Start with Bayes’ Theorem for both \(A\) and \(\neg A\):

\[P(A|B) = \frac{P(B|A)P(A)}{P(B|A)P(A) + P(B|\neg A)P(\neg A)}\] \[P(\neg A|B) = \frac{P(B|\neg A)P(\neg A)}{P(B|A)P(A) + P(B|\neg A)P(\neg A)}\]

Now form the ratio:

\[\frac{P(A|B)}{P(\neg A|B)} = \frac{\tfrac{P(B|A)P(A)}{P(B|A)P(A) + P(B|\neg A)P(\neg A)}} {\tfrac{P(B|\neg A)P(\neg A)}{P(B|A)P(A) + P(B|\neg A)P(\neg A)}}.\]

The denominators cancel, leaving:

\[\frac{P(A|B)}{P(\neg A|B)} = \frac{P(B|A)P(A)}{P(B|\neg A)P(\neg A)}.\]

Finally, separate into two ratios:

\[\frac{P(A|B)}{P(\neg A|B)} = \frac{P(A)}{P(\neg A)} \times \frac{P(B|A)}{P(B|\neg A)}.\]

Notice the ratios that appear:

  • The prior odds:
\[\frac{P(A)}{P(\neg A)}\]
  • The Bayes factor (how strongly the evidence favors A over ¬A):
\[\frac{P(B|A)}{P(B|\neg A)}\]
  • The posterior odds:
\[\dfrac{P(A \mid B)}{P(\neg A \mid B)}\]

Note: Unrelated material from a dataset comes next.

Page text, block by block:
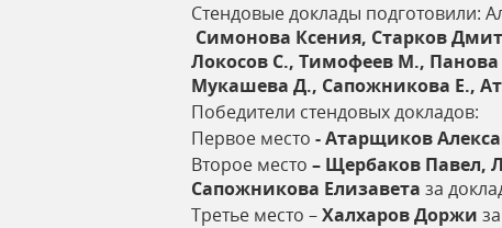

So now, we can translate this to words:

\[\text{Posterior odds} = \text{Prior odds} \times \text{Bayes factor}\]

Why This Matters

This form is elegant because:

  • You don’t need to compute messy denominators.
  • Updating is multiplicative: every new piece of evidence just multiplies your odds by another Bayes factor.
  • It’s easier to see the “weight of evidence” — a Bayes factor greater than 1 shifts belief toward A, while less than 1 shifts it away.

For practical Bayesian reasoning, especially when evidence comes in sequentially, thinking in terms of odds and Bayes factors often feels much more natural.